Work to be completed: Only lines holding "descriptor" are needed; copy each of them from the data below.

════════

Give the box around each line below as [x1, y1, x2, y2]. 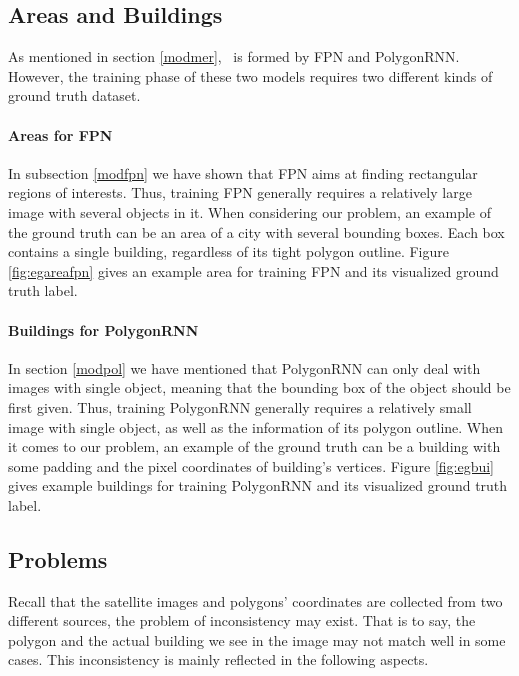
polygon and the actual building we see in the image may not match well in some [8, 629, 506, 650]
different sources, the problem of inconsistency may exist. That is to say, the [8, 610, 476, 631]
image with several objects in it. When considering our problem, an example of [8, 201, 491, 222]
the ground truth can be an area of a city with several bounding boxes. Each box [8, 221, 505, 242]
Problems [8, 543, 108, 574]
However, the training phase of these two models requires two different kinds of [8, 65, 493, 86]
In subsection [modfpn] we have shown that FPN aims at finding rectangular [8, 162, 478, 183]
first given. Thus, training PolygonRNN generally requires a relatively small [8, 396, 472, 417]
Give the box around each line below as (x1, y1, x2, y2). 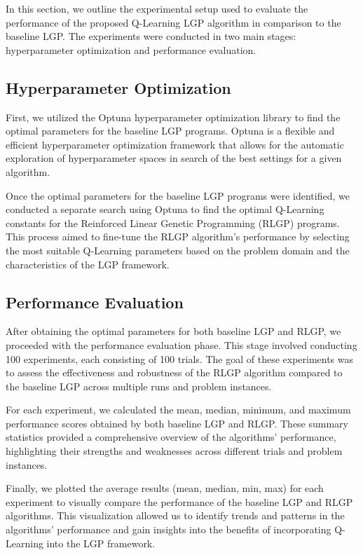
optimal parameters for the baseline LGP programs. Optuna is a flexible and (6, 123, 335, 138)
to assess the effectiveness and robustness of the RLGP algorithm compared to (6, 365, 343, 380)
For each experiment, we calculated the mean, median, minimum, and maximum (6, 402, 351, 417)
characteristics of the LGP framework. (6, 256, 170, 271)
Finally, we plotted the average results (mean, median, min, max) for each (6, 481, 324, 495)
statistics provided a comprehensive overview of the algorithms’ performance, (6, 430, 336, 444)
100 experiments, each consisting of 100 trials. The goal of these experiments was (6, 351, 354, 366)
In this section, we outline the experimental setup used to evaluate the (6, 1, 308, 15)
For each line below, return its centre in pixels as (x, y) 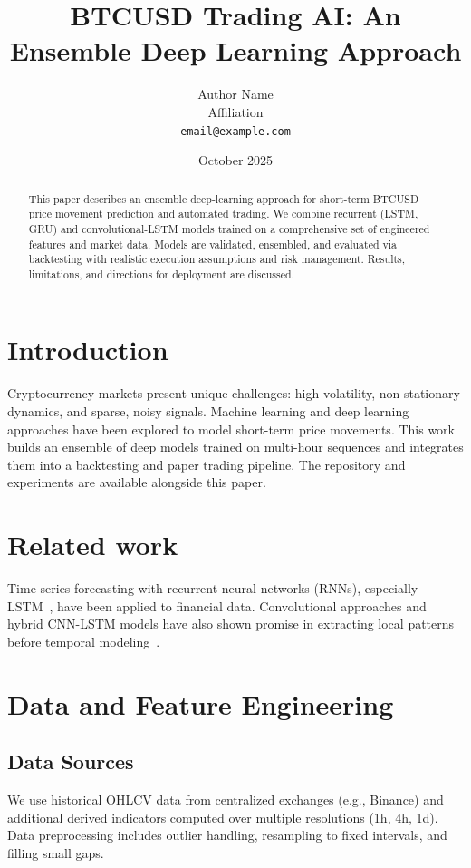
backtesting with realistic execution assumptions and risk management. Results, (217, 259)
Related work (93, 545)
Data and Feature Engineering (201, 703)
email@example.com (235, 131)
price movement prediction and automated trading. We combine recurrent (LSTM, (223, 214)
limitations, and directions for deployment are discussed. (161, 273)
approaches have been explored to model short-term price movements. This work (231, 429)
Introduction (88, 350)
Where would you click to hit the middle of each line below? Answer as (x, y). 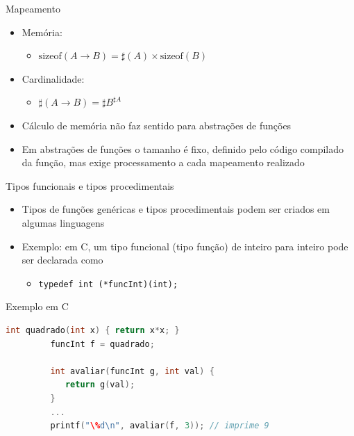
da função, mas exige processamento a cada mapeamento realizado (163, 162)
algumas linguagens (63, 222)
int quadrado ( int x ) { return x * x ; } (93, 330)
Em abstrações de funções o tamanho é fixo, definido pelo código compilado (183, 148)
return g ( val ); (100, 385)
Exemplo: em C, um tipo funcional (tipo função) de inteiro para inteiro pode (185, 246)
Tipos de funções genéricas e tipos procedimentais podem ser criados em (176, 209)
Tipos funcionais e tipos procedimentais (90, 185)
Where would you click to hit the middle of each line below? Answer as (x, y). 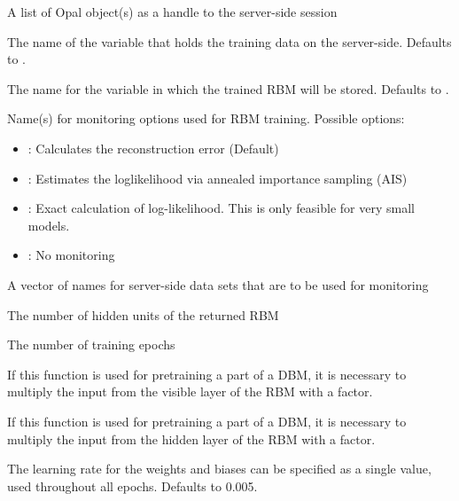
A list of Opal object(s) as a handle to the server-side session (172, 12)
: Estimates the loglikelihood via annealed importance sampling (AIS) (218, 178)
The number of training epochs (91, 344)
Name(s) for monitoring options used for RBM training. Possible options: (206, 118)
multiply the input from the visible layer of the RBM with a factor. (190, 391)
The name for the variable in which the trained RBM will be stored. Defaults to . (228, 88)
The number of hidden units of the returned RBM (143, 314)
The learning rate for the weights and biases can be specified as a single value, (219, 469)
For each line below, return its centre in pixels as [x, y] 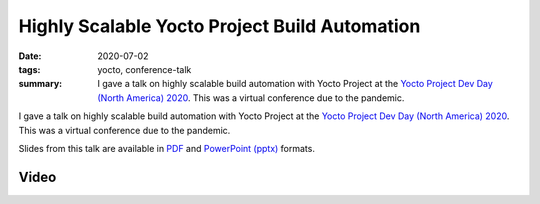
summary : [40, 84]
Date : [30, 56]
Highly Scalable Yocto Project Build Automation [219, 26]
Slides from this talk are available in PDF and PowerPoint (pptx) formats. [166, 148]
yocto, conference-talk [144, 69]
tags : [29, 69]
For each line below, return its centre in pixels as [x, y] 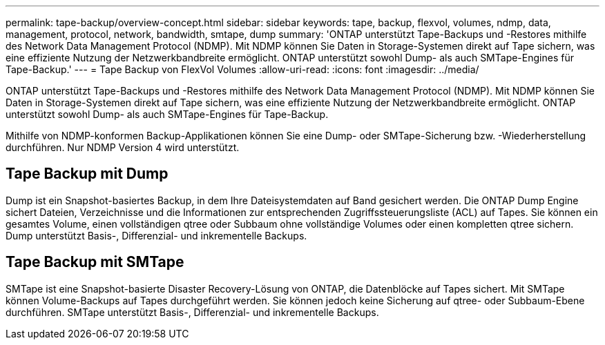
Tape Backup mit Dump [87, 174]
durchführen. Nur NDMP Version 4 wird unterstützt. [123, 147]
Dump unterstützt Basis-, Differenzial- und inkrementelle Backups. [156, 235]
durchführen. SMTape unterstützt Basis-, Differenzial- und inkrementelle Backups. [192, 312]
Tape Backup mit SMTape [95, 262]
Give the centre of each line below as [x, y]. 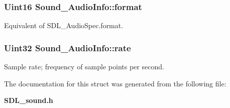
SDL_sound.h [29, 100]
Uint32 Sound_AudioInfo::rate [68, 47]
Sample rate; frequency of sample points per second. [84, 67]
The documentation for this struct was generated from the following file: [115, 83]
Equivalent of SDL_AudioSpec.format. [64, 25]
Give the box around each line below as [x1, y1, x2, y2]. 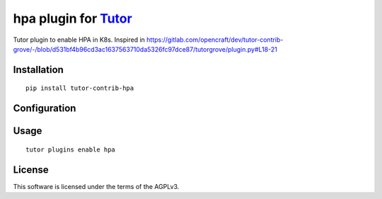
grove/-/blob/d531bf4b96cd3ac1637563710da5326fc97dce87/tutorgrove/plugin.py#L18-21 [13, 45, 277, 53]
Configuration [13, 103, 76, 115]
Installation [13, 64, 64, 76]
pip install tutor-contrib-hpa [25, 84, 134, 92]
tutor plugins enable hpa [25, 145, 116, 154]
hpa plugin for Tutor [13, 11, 132, 26]
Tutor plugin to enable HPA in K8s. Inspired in [13, 35, 145, 44]
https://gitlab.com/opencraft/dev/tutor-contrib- [146, 35, 284, 44]
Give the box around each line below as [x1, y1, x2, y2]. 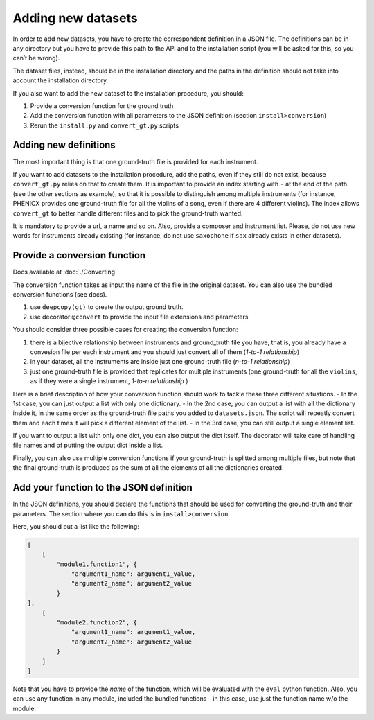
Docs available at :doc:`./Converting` [12, 267, 118, 276]
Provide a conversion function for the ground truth [30, 101, 174, 110]
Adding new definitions [12, 139, 116, 151]
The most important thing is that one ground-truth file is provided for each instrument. [12, 157, 258, 166]
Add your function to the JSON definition [12, 482, 193, 493]
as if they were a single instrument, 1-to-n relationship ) [30, 377, 188, 385]
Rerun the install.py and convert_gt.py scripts [30, 121, 179, 130]
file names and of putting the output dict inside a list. [12, 441, 163, 450]
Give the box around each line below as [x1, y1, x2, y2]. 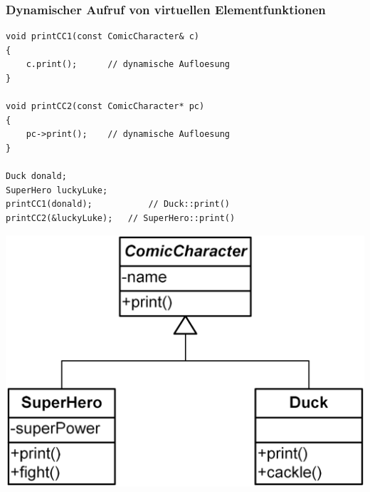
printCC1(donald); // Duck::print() [6, 199, 230, 210]
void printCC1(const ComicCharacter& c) [6, 31, 200, 42]
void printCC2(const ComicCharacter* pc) [6, 101, 205, 112]
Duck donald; [6, 171, 67, 182]
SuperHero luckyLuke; [6, 185, 108, 195]
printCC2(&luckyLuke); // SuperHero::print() [6, 212, 236, 223]
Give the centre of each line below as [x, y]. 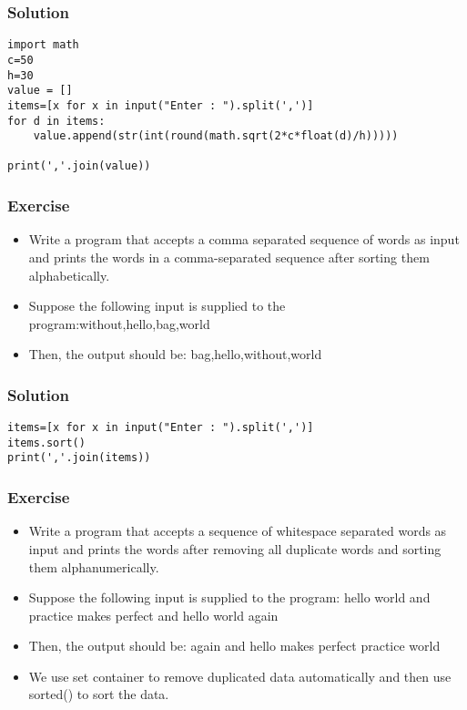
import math [43, 45]
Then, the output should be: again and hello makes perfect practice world [234, 646]
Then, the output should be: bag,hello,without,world [175, 354]
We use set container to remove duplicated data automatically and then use [240, 676]
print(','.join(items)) [79, 458]
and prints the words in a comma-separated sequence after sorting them [229, 257]
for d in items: [56, 121]
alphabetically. [69, 275]
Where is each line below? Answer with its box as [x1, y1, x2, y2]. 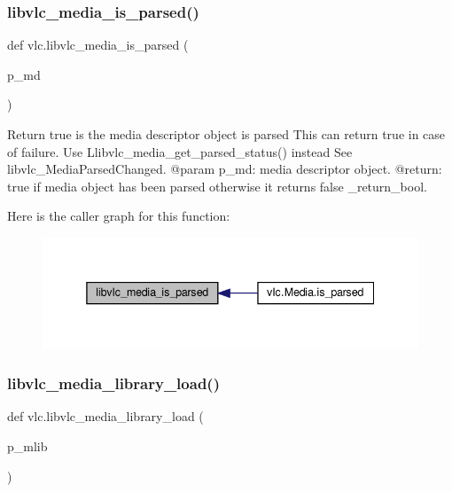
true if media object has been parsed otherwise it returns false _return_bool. [7, 176, 427, 195]
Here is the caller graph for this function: [7, 207, 230, 225]
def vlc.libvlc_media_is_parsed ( [7, 35, 189, 54]
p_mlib [7, 437, 48, 456]
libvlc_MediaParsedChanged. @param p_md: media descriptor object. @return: [7, 160, 442, 178]
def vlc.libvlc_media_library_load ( [7, 407, 204, 426]
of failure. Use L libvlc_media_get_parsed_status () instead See [7, 142, 353, 160]
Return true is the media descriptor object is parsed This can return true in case [7, 125, 446, 143]

════════

Output below:
libvlc_MediaParsedChanged. @param p_md: media descriptor object. @return: [7, 160, 442, 178]
Return true is the media descriptor object is parsed This can return true in case [7, 125, 446, 143]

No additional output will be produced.